In 1960, he was awarded, posthumously, the Theodore von Kármán Award from the Air Force Association.

Ridenour was married to Gretchen Kraemer; they had two daughters, Nancy Page Buchanan (née Ridenour) and Eleanor Fay.

Ridenour died of a brain hemorrhage on May 21, 1959, at age 47. His close associate, Dudley Allen Buck, died the same day.

==Major contributions==
Ridenour led the development of airborne microwave radar nicknamed "Micky", which allowed bombing through clouds.

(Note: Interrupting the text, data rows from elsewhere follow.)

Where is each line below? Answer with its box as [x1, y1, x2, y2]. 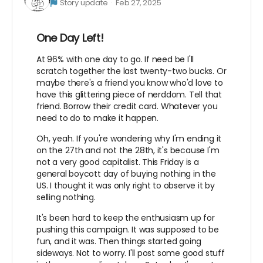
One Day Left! [36, 30, 104, 45]
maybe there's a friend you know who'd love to [36, 76, 223, 89]
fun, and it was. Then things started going [36, 235, 202, 247]
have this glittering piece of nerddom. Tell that [36, 88, 222, 100]
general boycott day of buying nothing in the [36, 167, 216, 180]
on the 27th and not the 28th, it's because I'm [36, 144, 220, 156]
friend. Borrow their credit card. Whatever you [36, 100, 218, 112]
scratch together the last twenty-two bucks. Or [36, 65, 227, 77]
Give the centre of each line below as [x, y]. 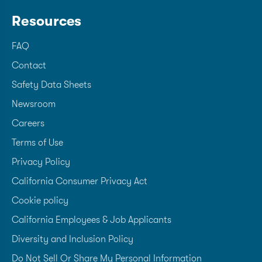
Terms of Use [37, 142]
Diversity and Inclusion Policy [73, 239]
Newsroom [34, 104]
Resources [47, 21]
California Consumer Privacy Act [80, 181]
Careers [28, 123]
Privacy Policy [41, 162]
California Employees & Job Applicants [92, 220]
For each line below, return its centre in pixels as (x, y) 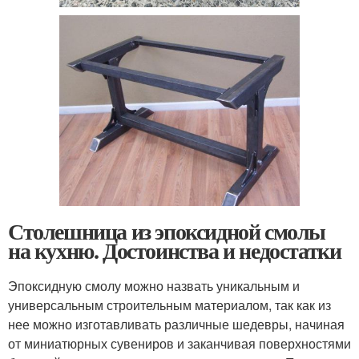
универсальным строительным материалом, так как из (169, 305)
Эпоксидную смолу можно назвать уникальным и (154, 285)
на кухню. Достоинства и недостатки (175, 250)
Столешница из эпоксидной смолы (167, 231)
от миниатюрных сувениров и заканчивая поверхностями (179, 343)
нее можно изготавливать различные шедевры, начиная (176, 324)
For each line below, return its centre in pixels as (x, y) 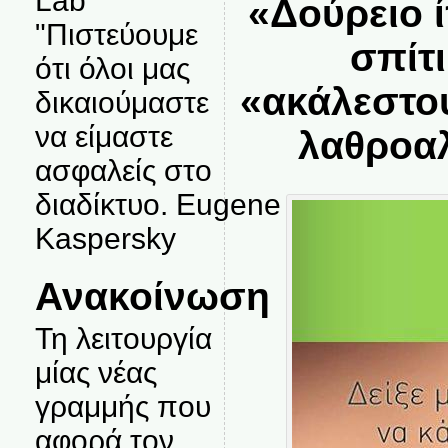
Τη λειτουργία (123, 338)
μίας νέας (95, 372)
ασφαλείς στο (123, 170)
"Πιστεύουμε (116, 34)
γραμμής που (122, 406)
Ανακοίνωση (152, 296)
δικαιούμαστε (121, 102)
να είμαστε (103, 136)
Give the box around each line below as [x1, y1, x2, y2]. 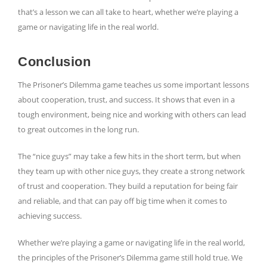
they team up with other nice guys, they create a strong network [18, 166, 245, 177]
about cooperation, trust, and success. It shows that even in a [18, 94, 235, 105]
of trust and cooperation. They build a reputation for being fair [18, 181, 238, 192]
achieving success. [18, 210, 82, 222]
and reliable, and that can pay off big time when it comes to [18, 195, 227, 207]
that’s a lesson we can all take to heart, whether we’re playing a [18, 7, 238, 18]
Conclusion [18, 54, 91, 70]
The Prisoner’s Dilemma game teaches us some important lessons [18, 79, 249, 91]
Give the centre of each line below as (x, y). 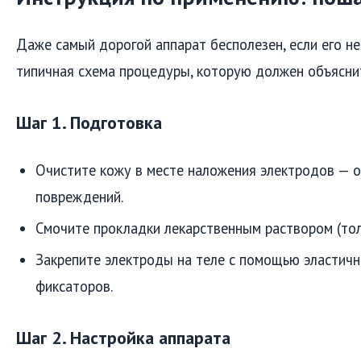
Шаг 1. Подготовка (89, 123)
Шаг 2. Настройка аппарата (123, 337)
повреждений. (79, 196)
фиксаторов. (74, 286)
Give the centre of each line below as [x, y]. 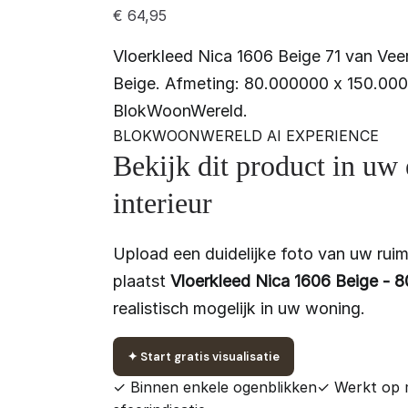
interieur [162, 204]
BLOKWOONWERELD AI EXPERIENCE [245, 136]
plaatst [141, 281]
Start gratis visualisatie [208, 357]
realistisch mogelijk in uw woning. [239, 309]
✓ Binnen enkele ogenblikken [214, 388]
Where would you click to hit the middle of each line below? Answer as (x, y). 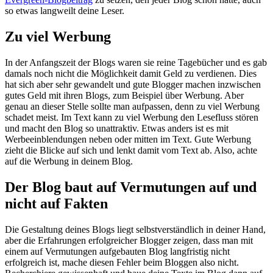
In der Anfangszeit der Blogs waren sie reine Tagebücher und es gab (136, 63)
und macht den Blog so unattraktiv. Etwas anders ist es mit (117, 129)
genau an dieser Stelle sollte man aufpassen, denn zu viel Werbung (132, 107)
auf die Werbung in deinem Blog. (69, 161)
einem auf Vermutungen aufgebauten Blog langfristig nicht (117, 251)
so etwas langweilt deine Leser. (65, 11)
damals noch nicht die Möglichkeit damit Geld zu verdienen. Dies (131, 74)
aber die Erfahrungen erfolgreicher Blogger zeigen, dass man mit (129, 240)
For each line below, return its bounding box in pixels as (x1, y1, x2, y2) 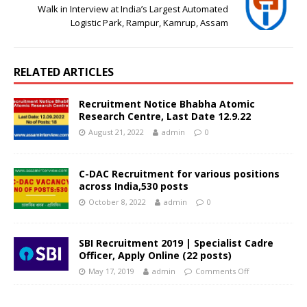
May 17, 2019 (88, 265, 134, 276)
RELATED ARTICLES (14, 64, 114, 80)
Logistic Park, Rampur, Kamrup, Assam (71, 16, 228, 29)
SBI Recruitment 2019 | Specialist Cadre (79, 236, 273, 249)
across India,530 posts (79, 179, 188, 193)
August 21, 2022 (88, 127, 144, 138)
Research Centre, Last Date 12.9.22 (79, 110, 251, 123)
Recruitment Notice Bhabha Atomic (79, 97, 255, 111)
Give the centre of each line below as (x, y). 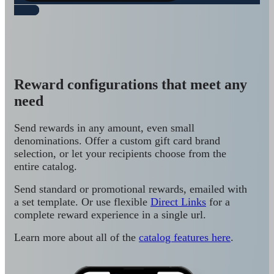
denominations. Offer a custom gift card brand (117, 140)
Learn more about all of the (76, 237)
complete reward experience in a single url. (110, 214)
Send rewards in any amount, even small (104, 128)
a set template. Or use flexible (82, 202)
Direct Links (178, 202)
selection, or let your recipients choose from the (120, 153)
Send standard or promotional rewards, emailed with (131, 189)
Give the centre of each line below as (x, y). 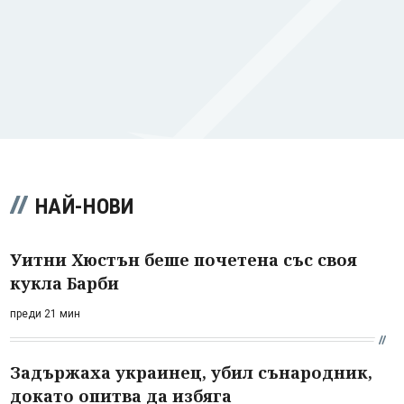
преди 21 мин (45, 313)
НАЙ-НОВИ (85, 206)
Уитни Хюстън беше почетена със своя (184, 259)
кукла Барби (64, 283)
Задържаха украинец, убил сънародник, (191, 372)
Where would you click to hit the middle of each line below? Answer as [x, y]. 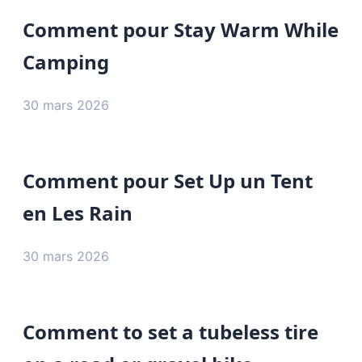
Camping [66, 62]
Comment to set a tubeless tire [170, 331]
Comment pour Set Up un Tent [168, 180]
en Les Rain [78, 213]
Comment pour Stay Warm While [181, 30]
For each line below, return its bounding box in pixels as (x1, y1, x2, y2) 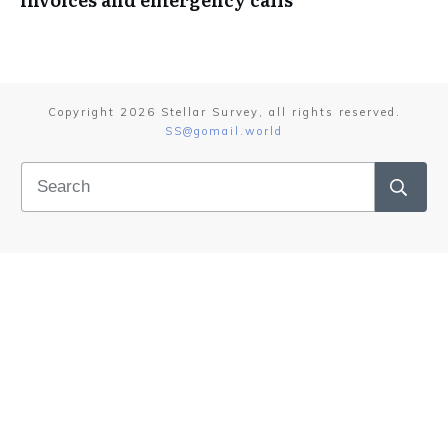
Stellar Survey (160, 105, 259, 119)
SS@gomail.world (165, 124, 283, 138)
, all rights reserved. (258, 105, 401, 119)
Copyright (47, 105, 120, 119)
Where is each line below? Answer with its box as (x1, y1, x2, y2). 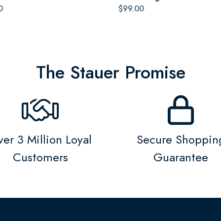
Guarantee (153, 148, 208, 165)
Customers (12, 148, 68, 165)
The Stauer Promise (36, 60, 185, 85)
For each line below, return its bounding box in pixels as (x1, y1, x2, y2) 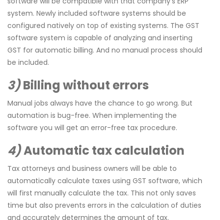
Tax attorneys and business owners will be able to (7, 164, 177, 174)
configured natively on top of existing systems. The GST (7, 21, 199, 31)
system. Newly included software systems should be (7, 8, 186, 19)
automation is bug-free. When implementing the (7, 110, 177, 121)
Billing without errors (23, 77, 149, 94)
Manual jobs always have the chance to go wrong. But (7, 98, 192, 109)
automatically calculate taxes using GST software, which (7, 176, 202, 186)
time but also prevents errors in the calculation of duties (7, 200, 201, 211)
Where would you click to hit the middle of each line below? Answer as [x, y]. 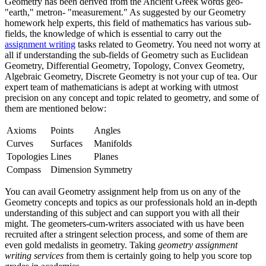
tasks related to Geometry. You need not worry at [168, 44]
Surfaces [66, 143]
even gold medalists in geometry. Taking [81, 245]
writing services [34, 255]
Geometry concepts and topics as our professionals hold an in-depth [131, 202]
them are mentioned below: [56, 108]
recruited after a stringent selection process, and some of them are [126, 234]
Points [62, 130]
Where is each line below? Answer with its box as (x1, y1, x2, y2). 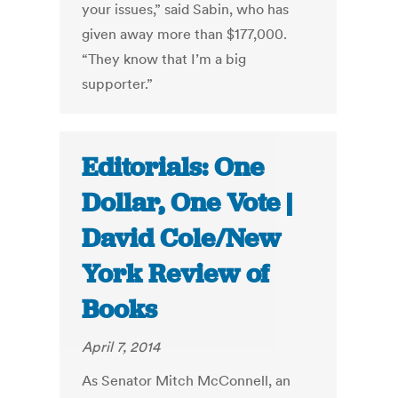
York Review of (82, 257, 270, 291)
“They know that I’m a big (82, 50, 247, 68)
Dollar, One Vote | (82, 186, 293, 220)
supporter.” (82, 75, 154, 93)
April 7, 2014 (82, 338, 161, 356)
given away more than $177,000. (82, 25, 288, 44)
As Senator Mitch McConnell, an (82, 371, 291, 390)
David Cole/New (82, 221, 282, 256)
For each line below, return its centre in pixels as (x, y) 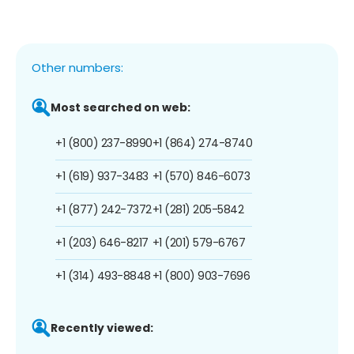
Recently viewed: (102, 328)
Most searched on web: (121, 107)
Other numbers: (77, 67)
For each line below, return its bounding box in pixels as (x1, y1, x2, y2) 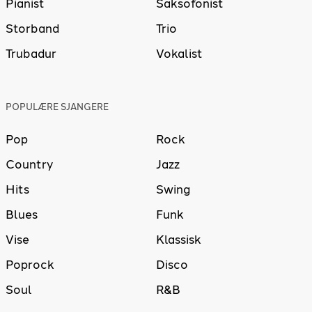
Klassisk (156, 232, 201, 247)
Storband (6, 22, 59, 36)
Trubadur (6, 47, 56, 61)
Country (6, 157, 53, 171)
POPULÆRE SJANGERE (6, 101, 109, 112)
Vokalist (156, 47, 203, 61)
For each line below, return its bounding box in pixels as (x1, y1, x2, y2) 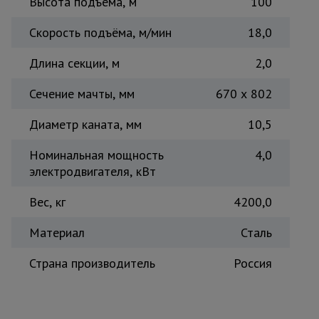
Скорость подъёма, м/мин (29, 24, 172, 41)
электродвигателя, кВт (29, 163, 156, 179)
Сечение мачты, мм (29, 85, 135, 102)
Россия (234, 255, 272, 271)
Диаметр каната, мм (29, 116, 142, 132)
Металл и (150, 72, 192, 83)
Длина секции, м (29, 55, 120, 71)
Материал (29, 224, 85, 241)
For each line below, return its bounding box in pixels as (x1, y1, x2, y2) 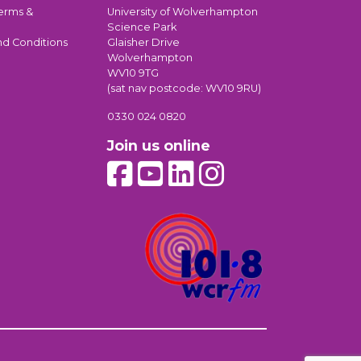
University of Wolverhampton (107, 5, 258, 18)
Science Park (107, 20, 176, 33)
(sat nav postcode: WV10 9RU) (107, 81, 261, 94)
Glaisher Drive (107, 35, 180, 48)
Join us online (107, 136, 210, 154)
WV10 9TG (107, 66, 159, 79)
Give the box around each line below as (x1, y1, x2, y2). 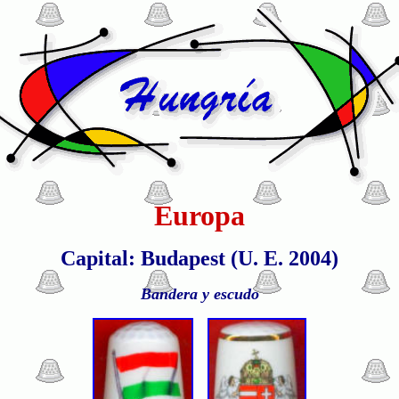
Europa (154, 199, 245, 232)
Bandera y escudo (140, 285, 259, 303)
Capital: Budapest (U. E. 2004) (61, 247, 338, 270)
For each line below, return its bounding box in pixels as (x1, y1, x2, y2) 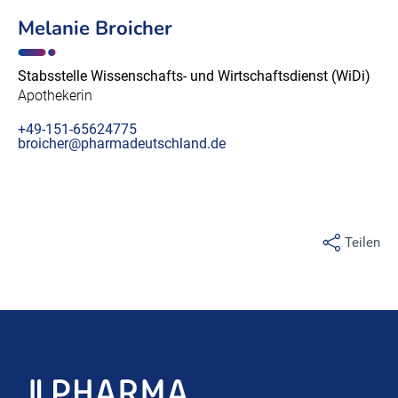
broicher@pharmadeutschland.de (18, 135, 226, 153)
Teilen (345, 234, 380, 251)
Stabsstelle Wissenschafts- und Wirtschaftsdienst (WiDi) (18, 68, 370, 85)
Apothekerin (18, 87, 92, 105)
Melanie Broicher (18, 15, 172, 42)
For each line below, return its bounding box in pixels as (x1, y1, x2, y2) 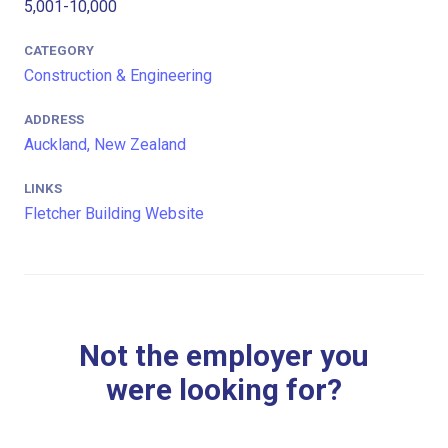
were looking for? (106, 373, 342, 408)
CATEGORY (24, 42, 94, 58)
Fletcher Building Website (24, 204, 204, 224)
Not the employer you (79, 339, 369, 374)
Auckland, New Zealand (24, 135, 186, 155)
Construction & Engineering (24, 65, 212, 85)
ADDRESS (24, 112, 84, 128)
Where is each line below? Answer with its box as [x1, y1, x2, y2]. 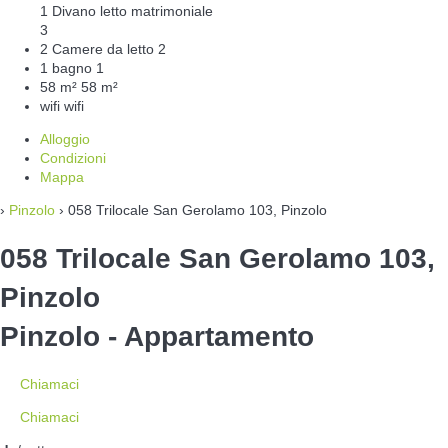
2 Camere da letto [40, 41, 154, 58]
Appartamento [124, 320, 314, 352]
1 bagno [40, 60, 92, 77]
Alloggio [40, 131, 90, 148]
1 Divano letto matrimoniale [40, 3, 213, 20]
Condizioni [40, 150, 106, 167]
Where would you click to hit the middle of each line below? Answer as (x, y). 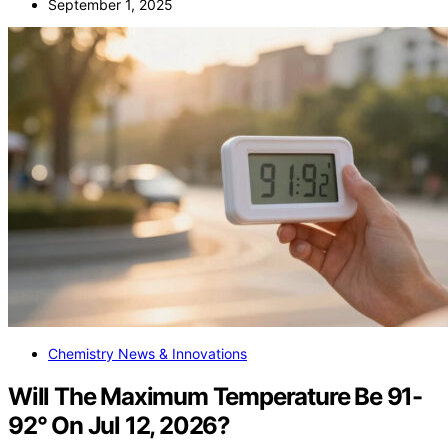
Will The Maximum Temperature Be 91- (215, 397)
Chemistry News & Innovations (147, 354)
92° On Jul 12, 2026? (119, 426)
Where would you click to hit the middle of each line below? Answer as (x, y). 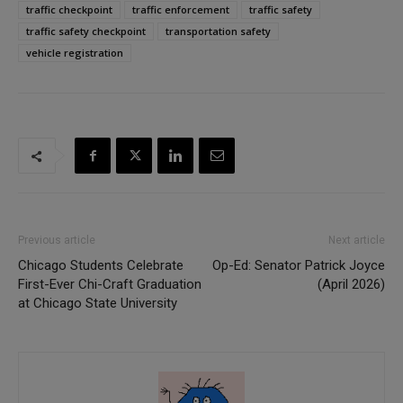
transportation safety (218, 31)
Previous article (57, 241)
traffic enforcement (181, 10)
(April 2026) (351, 285)
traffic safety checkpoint (86, 31)
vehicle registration (75, 53)
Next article (357, 241)
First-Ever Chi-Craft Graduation (110, 285)
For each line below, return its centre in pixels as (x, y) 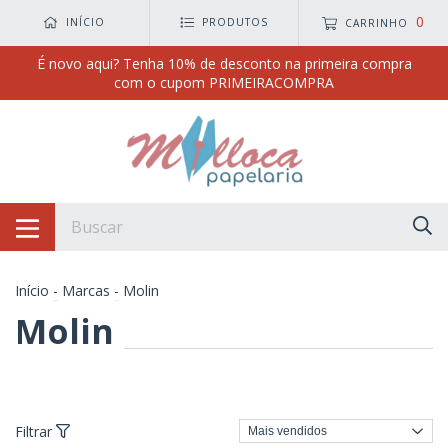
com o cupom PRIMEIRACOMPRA (224, 82)
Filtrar (35, 431)
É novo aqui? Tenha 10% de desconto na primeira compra (224, 63)
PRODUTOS (234, 22)
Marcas (86, 290)
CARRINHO (377, 23)
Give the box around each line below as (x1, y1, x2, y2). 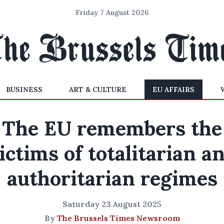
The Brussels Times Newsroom (56, 213, 180, 223)
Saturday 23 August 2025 (62, 199, 161, 209)
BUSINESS (6, 85, 43, 94)
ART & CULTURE (68, 85, 126, 94)
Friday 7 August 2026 (75, 8, 148, 17)
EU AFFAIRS (152, 85, 194, 94)
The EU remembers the (2, 115, 222, 141)
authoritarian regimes (6, 165, 217, 191)

Along with Gilbert W. King, Edwin L. Hughes, and George W. Brown, Ridenour patented an information storage system which combined optical disk storage of large capacity and a magnetic drum memory of low capacity. The write-once-read-many optical disk memory would be updated monthly, and recently changed data is held on the re-writable magnetic drum memory.

==Patents==
- Radio-Direction-Finding System
- Subscription Television with Scrambled Transmission and Marquee and Barker
- Information Storage System
- Video Scrambling and Unscrambling System
- Subscription Television Distribution System
- Coding Methods and System

==Publications==
Author of Radar System Engineering, volume 1 of MIT Radiation Laboratory Series. McGraw-Hill, New York, 1947.

Ridenour contributed to the Bulletin of the Atomic Scientists.